Conheça Sylvinho, o técnico brasileiro que levou a Albânia à Euro

Nota do Editor: Este artigo foi publicado originalmente em português em 16 de novembro, durante o recente intervalo internacional. Nós o traduzimos para o inglês. A Albânia qualificou-se com sucesso para o Euro 2024.

São 7h45 de uma quinta-feira normal. Sylvinho já está na recepção do seu hotel em Tirana, pronto para o café da manhã: pão integral, frutas e café para começar o dia, além de uma análise aprofundada da seleção das Ilhas Faroé. A rotina do técnico brasileiro de 49 anos, que assumiu o comando da seleção albanesa durante nove meses, alterna entre dias no escritório, viagens pela Europa e trabalho em campo.

A Albânia precisava de vencer as duas últimas rondas das eliminatórias para o Euro 2024 para garantir pela segunda vez um lugar na principal competição internacional do continente, e fê-lo depois de um empate 1-1 com a Moldávia.

– Transmissão na ESPN+: LaLiga, Bundesliga e mais (EUA)

Sylvinho foi a escolha surpresa da Federação Albanesa para treinar a seleção no início deste ano, sucedendo ao experiente italiano Eduardo Rega. A estreia de Sylvinho terminou com derrota para a Polónia, em Varsóvia, e desde então a Albânia registou quatro vitórias e um empate nas eliminatórias, resultados que os colocaram no sorteio do Euro 2024, no sábado.

A ESPN Brasil viajou para Tirana para passar um dia com Sylvinho, ex-jogador do Corinthians, Arsenal, Celta, Barcelona e Manchester City, na semana que antecedeu essas duas partidas cruciais das eliminatórias para a Euro.

Mudança para a Albânia

Ao chegar ao edifício da União Albanesa, no coração de Tirana, Sylvinho cumprimentou a todos na língua albanesa. Ele ainda não domina sua língua nativa, mas sabe o suficiente para se sentir confortável com todos ao seu redor. O ex-técnico de Lyon e Corinthians é multilíngue, fluente em português, italiano, espanhol e inglês.

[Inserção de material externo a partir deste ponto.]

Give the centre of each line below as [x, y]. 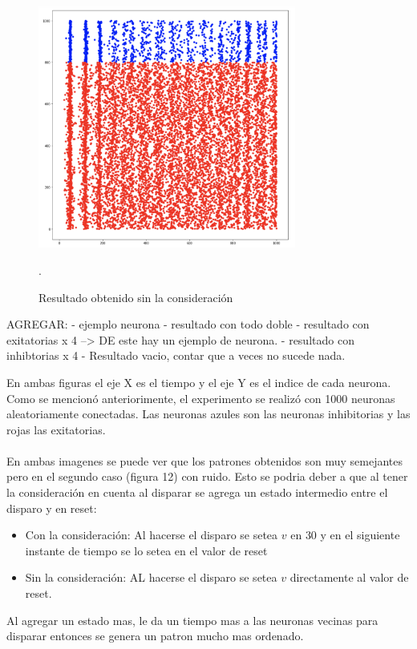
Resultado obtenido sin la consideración [136, 297]
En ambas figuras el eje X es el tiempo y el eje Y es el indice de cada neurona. [199, 382]
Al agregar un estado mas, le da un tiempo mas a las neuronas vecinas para [192, 620]
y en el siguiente [360, 535]
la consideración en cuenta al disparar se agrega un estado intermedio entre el [197, 492]
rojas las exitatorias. [56, 429]
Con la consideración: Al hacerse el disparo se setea [152, 535]
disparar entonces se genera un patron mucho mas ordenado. [155, 636]
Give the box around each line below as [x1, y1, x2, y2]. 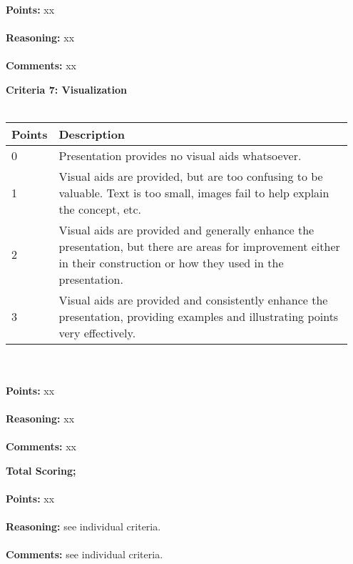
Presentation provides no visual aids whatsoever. [58, 147, 302, 164]
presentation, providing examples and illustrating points [58, 307, 339, 325]
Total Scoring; [6, 462, 76, 478]
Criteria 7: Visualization [6, 81, 127, 97]
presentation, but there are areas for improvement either [58, 237, 340, 254]
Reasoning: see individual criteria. [6, 519, 161, 534]
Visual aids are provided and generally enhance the [58, 221, 314, 238]
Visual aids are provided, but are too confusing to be [58, 167, 323, 184]
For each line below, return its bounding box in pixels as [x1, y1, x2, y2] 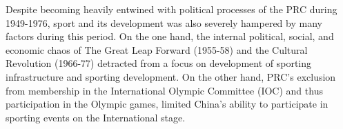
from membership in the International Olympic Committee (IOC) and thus [6, 83, 323, 97]
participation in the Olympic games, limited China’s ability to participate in [6, 97, 329, 111]
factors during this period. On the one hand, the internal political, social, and [6, 29, 334, 43]
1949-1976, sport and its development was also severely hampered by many [6, 15, 322, 30]
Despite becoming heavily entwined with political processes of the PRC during [6, 2, 337, 16]
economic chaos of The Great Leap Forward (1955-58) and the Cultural [6, 42, 308, 57]
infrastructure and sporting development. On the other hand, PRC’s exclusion [6, 69, 336, 83]
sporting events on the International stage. [6, 110, 186, 124]
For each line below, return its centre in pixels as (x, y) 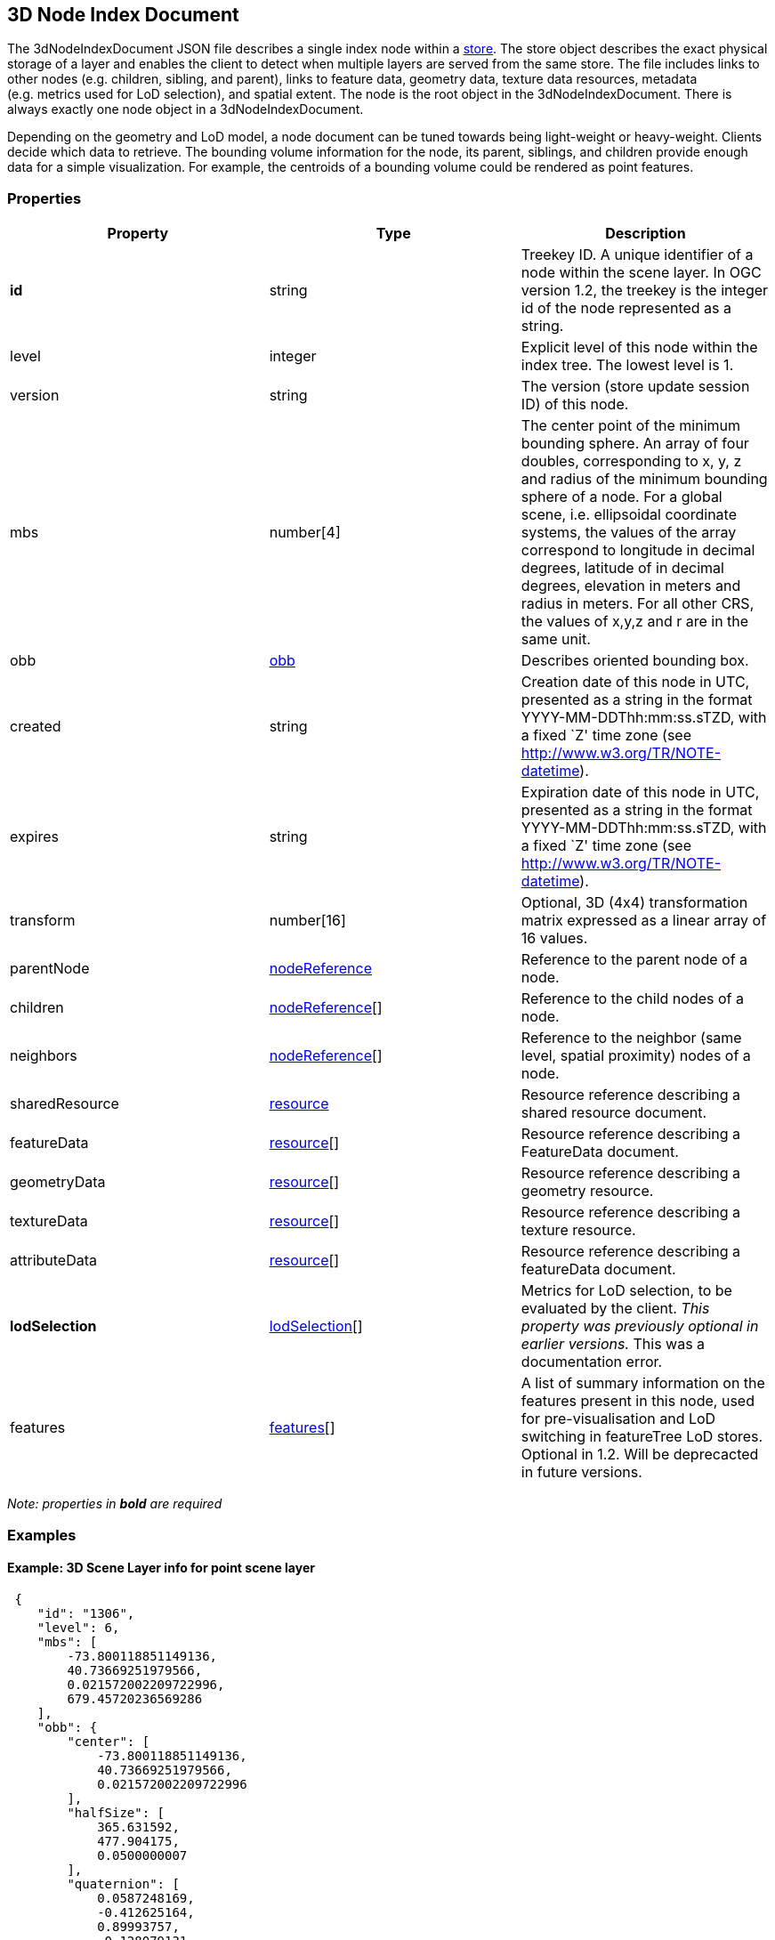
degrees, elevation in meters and (631, 586)
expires (34, 837)
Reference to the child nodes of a (632, 999)
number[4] (305, 533)
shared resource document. (614, 1113)
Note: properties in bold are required (115, 1504)
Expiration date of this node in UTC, (640, 792)
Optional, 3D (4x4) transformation (634, 903)
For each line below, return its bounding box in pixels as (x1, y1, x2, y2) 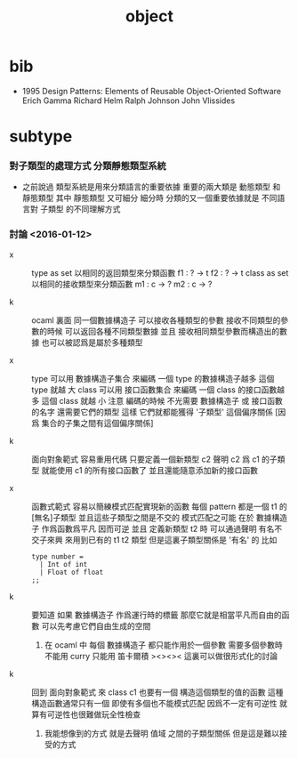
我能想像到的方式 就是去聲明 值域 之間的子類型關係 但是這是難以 (44, 728, 280, 738)
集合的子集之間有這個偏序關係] (41, 417, 154, 428)
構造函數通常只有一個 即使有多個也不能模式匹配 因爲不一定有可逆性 (31, 698, 278, 708)
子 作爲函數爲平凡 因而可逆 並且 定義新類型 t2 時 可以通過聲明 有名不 (31, 523, 283, 534)
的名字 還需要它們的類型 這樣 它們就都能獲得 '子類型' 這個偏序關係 (31, 407, 274, 417)
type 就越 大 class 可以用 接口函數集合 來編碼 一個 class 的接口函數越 (31, 384, 285, 395)
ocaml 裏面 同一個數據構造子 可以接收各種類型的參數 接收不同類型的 (31, 314, 281, 326)
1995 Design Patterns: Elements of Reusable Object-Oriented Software (21, 85, 282, 96)

Localizada nos Bálcãs, a Albânia é um país com forte influência italiana, ainda mais no caso da seleção nacional especificamente. Os últimos três treinadores foram italianos, incluindo o período de Christian Panucci entre 2017 e 2019. Silvinho trabalhou como assistente técnico de Roberto Mancini na seleção italiana durante dois anos, mas sua perspicácia linguística foi crucial para o negócio.

O brasileiro disse: “O presidente Armand Duca esteve em Milão e através de um amigo em comum me convidou para jantar”. Estava a viver no Porto com a minha família, por isso fui a Milão e jantamos. Passamos bons momentos e uma boa conversa. Eu não esperava por isso, porque tinha me preparado para falar em inglês, e a conversa foi em italiano. Então percebi mais durante o processo de recrutamento que se seguiu nos sete a dez dias seguintes, que o Al-Ittihad fala inglês e italiano.”

Desde aquele primeiro encontro, Sylvinho já cogitava se mudar para Tirana, cidade com 900 mil habitantes e menor que a zona leste de São Paulo, onde jogou pelo Corinthians. Os filhos já estavam na faculdade e a mulher continuava a viver no Porto. Ele sentiu a necessidade de vivenciar o dia a dia do país e da própria federação para mergulhar plenamente em uma nova realidade para ele e para seu auxiliar técnico Doriva.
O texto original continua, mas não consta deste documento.